TASK REQUIREMENTS. Copy the data exactly from the line that contains "end of our analysis" through the line that contains "é1g égi2 é1h", keeping both end lines and leaving out everything else.

EXTRACTED ENTRIES.
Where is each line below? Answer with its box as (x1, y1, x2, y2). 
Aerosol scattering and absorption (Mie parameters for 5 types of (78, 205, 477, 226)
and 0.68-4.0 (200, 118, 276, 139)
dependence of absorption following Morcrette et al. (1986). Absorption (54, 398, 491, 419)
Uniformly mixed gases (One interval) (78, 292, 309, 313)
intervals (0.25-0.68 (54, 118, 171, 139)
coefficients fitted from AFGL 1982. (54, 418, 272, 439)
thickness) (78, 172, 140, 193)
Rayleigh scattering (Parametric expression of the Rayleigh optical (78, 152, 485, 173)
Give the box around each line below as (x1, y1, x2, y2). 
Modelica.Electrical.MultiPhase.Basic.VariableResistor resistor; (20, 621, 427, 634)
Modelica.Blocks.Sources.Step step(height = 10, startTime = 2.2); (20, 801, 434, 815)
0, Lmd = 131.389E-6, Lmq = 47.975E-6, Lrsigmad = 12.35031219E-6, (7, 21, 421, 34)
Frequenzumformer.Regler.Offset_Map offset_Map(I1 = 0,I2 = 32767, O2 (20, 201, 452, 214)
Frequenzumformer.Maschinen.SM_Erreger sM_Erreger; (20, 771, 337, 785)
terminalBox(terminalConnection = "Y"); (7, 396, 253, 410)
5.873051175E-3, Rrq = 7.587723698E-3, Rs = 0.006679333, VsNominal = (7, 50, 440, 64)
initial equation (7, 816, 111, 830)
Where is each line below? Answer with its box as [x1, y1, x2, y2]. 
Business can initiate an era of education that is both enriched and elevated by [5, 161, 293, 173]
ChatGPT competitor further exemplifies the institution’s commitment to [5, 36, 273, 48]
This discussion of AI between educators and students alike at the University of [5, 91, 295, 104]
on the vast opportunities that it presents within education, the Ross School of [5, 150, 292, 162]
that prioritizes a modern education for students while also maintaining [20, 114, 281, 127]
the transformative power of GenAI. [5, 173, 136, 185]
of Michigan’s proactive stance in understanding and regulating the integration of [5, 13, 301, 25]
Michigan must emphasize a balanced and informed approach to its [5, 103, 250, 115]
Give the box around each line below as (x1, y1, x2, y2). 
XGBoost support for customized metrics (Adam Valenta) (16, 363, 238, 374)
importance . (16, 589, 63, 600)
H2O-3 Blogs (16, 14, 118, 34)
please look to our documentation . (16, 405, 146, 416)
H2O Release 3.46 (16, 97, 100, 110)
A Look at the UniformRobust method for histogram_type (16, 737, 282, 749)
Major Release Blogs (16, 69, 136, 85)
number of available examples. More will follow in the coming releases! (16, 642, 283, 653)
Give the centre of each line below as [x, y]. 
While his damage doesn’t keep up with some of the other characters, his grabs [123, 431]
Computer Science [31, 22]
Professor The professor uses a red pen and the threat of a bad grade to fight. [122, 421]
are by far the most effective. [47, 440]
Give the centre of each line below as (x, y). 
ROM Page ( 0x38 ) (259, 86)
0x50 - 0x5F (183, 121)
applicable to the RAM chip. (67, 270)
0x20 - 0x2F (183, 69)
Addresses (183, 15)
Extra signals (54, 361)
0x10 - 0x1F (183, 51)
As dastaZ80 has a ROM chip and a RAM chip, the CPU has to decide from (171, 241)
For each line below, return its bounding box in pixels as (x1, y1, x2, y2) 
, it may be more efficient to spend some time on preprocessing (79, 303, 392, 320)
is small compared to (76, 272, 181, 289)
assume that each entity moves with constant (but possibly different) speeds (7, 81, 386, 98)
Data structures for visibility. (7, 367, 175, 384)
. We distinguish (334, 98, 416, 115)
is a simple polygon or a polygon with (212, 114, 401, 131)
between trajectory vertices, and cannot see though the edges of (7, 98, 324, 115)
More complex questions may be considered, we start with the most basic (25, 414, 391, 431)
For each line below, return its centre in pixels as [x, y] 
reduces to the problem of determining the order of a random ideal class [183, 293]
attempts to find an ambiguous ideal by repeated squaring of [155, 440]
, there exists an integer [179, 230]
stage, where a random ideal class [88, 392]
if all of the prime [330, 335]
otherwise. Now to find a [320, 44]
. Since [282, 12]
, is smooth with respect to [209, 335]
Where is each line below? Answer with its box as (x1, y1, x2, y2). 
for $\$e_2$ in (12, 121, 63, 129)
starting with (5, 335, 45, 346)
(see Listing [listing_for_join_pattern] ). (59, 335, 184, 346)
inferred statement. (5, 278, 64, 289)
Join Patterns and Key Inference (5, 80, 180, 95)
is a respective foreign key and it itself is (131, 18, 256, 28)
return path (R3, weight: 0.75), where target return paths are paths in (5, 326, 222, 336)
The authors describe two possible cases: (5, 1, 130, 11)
--
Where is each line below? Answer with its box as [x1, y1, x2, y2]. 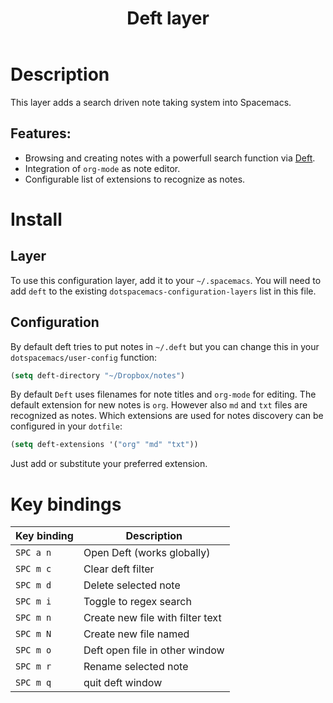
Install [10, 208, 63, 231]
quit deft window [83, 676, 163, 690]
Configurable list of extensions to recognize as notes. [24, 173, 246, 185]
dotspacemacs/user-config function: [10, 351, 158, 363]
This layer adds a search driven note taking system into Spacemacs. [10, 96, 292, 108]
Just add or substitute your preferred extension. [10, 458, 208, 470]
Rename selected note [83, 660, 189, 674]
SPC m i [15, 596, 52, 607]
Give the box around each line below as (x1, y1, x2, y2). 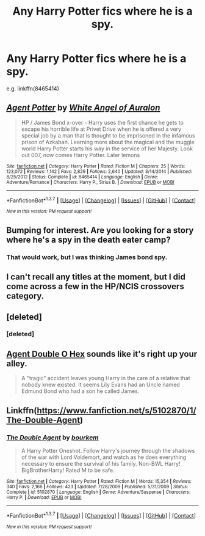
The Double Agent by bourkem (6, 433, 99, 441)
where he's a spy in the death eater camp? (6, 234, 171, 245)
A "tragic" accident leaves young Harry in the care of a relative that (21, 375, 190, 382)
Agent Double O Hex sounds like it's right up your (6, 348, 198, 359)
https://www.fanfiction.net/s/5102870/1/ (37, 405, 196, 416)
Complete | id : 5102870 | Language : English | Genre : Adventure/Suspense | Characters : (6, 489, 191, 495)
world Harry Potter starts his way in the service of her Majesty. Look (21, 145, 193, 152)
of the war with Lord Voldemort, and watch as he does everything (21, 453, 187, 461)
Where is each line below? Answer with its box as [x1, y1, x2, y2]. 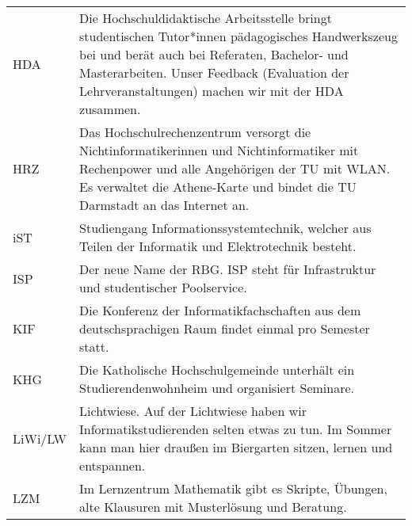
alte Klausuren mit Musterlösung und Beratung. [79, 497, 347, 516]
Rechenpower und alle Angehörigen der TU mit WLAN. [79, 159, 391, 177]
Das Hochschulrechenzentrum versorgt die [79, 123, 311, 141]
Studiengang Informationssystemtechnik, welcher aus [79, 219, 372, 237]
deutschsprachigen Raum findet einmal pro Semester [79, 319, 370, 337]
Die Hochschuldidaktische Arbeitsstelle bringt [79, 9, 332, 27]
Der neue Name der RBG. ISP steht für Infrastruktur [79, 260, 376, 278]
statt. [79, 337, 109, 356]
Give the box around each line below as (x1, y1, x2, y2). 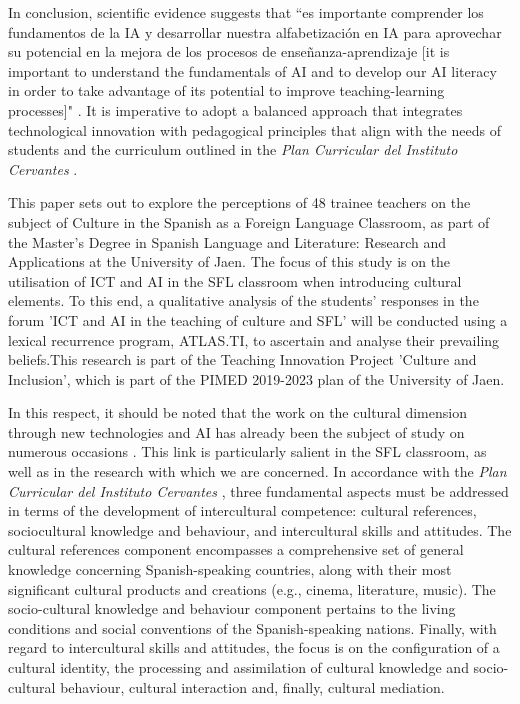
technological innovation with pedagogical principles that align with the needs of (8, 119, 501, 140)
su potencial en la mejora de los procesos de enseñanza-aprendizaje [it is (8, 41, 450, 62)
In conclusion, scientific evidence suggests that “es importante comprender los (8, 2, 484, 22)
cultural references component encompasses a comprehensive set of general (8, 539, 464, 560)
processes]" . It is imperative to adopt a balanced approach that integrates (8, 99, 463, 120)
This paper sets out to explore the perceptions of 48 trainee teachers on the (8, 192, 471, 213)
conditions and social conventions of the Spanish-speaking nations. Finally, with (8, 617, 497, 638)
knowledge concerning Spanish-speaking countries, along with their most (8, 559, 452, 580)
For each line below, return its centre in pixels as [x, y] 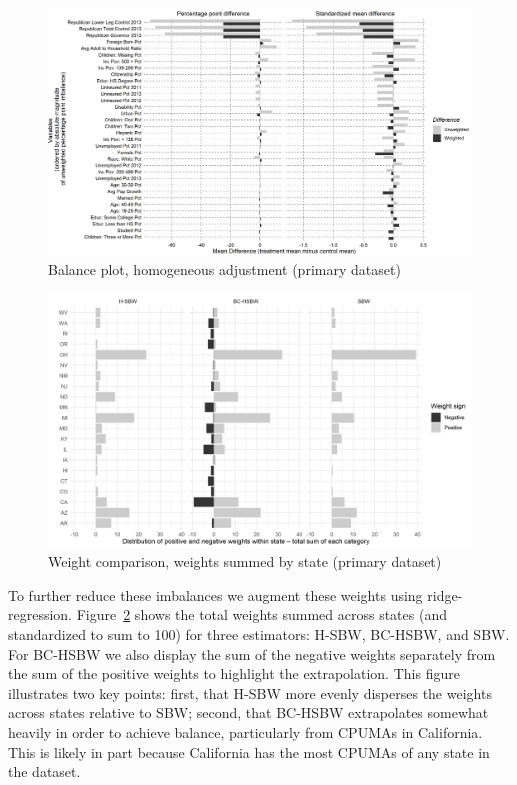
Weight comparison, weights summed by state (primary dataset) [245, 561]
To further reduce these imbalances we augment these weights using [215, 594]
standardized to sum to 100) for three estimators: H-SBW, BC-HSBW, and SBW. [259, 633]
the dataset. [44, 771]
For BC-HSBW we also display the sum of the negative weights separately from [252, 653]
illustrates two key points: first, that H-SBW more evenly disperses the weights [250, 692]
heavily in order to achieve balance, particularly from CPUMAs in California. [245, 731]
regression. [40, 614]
* * *
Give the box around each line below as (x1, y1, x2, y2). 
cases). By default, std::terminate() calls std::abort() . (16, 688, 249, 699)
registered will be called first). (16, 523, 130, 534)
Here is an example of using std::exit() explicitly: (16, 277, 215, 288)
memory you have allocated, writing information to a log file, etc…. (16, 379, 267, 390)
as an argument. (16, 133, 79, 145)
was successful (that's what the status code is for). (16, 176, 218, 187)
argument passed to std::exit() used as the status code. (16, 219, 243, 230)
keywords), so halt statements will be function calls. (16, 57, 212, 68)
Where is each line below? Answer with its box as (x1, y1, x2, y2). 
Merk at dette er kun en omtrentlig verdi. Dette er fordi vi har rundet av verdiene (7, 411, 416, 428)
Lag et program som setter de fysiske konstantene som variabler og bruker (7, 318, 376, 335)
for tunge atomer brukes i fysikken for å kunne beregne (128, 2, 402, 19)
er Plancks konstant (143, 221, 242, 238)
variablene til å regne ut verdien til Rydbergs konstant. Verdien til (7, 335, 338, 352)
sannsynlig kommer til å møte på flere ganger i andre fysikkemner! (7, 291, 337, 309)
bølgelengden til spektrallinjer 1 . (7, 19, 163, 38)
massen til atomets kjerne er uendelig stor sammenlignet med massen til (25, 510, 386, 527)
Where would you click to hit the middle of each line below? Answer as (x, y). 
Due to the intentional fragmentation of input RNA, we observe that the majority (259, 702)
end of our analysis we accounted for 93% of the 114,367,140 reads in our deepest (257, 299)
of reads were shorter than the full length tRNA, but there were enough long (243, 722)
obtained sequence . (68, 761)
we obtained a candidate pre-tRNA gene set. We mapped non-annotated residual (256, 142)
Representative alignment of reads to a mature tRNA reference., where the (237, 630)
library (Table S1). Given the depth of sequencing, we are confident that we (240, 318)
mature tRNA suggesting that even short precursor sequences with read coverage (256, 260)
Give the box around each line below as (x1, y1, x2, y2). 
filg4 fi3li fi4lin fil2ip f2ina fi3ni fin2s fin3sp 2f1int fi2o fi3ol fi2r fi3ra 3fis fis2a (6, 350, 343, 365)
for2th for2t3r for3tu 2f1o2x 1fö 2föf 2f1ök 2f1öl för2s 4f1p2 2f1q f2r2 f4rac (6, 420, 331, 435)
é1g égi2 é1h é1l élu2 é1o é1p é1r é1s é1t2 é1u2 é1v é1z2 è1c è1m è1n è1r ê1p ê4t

EXPECTED OUTPUT.
end of our analysis we accounted for 93% of the 114,367,140 reads in our deepest (257, 299)
of reads were shorter than the full length tRNA, but there were enough long (243, 722)
obtained sequence . (68, 761)
we obtained a candidate pre-tRNA gene set. We mapped non-annotated residual (256, 142)
Representative alignment of reads to a mature tRNA reference., where the (237, 630)
library (Table S1). Given the depth of sequencing, we are confident that we (240, 318)
mature tRNA suggesting that even short precursor sequences with read coverage (256, 260)
Give the box around each line below as (x1, y1, x2, y2). 
filg4 fi3li fi4lin fil2ip f2ina fi3ni fin2s fin3sp 2f1int fi2o fi3ol fi2r fi3ra 3fis fis2a (6, 350, 343, 365)
for2th for2t3r for3tu 2f1o2x 1fö 2föf 2f1ök 2f1öl för2s 4f1p2 2f1q f2r2 f4rac (6, 420, 331, 435)
é1g égi2 é1h é1l élu2 é1o é1p é1r é1s é1t2 é1u2 é1v é1z2 è1c è1m è1n è1r ê1p ê4t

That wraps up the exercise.